The World’s Wit and Humor: An Encyclopedia in 15 Volumes. 1906.

J. M. Barrie (1860–1937)

A Humourist on His Calling

From “A Window in Thrums”

TAMMAS put his foot on the pail.

“I tak no credit,” he said modestly, on the evening, I remember, of Willie Pyatt’s funeral, “in bein’ able to speak wi’ a sort o’ faceelity on topics ’at I’ve made my ain.”

“Aye,” said T’nowhead, “but it’s no the faceelity o’ speakin’ ’at taks me. There’s Davit Lunan ’at can speak like as if he had learned it aff a paper, an’ yet I canna thole ’im.”

“Davit,” said Hendry, “doesna speak in a wy ’at a body can follow ’im. He doesna gae even on. Jess says he’s juist like a man aye at the cross-roads, an’ no sure o’ his way.
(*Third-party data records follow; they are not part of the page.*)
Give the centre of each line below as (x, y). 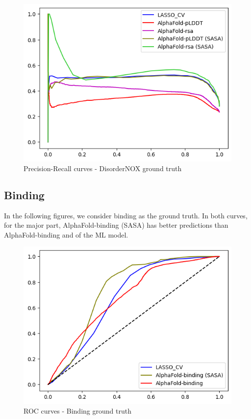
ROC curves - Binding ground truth (77, 411)
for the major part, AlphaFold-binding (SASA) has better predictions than (116, 225)
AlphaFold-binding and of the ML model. (66, 234)
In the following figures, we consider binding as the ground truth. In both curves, (126, 215)
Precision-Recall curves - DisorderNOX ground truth (103, 168)

But the stock has words, an’ no ilka body has that.”

“If I was bidden to put Tammas’s gift in a word,” said T’nowhead, “I would say ’at he had a wy. That’s what I would say.”

“Weel, I suppose I have,” Tammas admitted, “but, wy or no wy, I couldna put a point on my words if it wasna for my sense o’ humour. Lads, humour’s what gies the nip to speakin’.”

“It’s what maks ye a sarcesticist, Tammas,” said Hendry; “but what I wonder at is yer sayin’ the humourous things sae aisy-like. Some says ye mak them up aforehand, but I ken that’s no true.”

“No, only is’t no true,” said Tammas, “but it couldna be true. Them ’at says sic things, an’ weel I ken you’re meanin’ Davit Lunan, hasna nae idea o’ what humour is. It’s a thing ’at spouts oot o’ its ain accord. Some o’ the maist humourous things I’ve ever said cam oot, as a body may say, by themselves.”

“I suppose that’s the case,” said T’nowhead; “an’ yet it maun be you ’at brings them up?”

“There’s no nae doubt about its bein’ the case,” said Tammas; “for I’ve watched mysel’ often. There was a vera guid instance occurred sune after I married Easie. The earl’s son met me one day, aboot that time, i’ the Tenements, an’ he didna ken ’at Chirsty was deid, an’ I’d married again. ‘Well, Haggart,’ he says, in his frank wy, ‘and how is your wife?’ ‘She’s vera weel, sir,’ I maks answer, ‘but she’s no the ane you mean.’”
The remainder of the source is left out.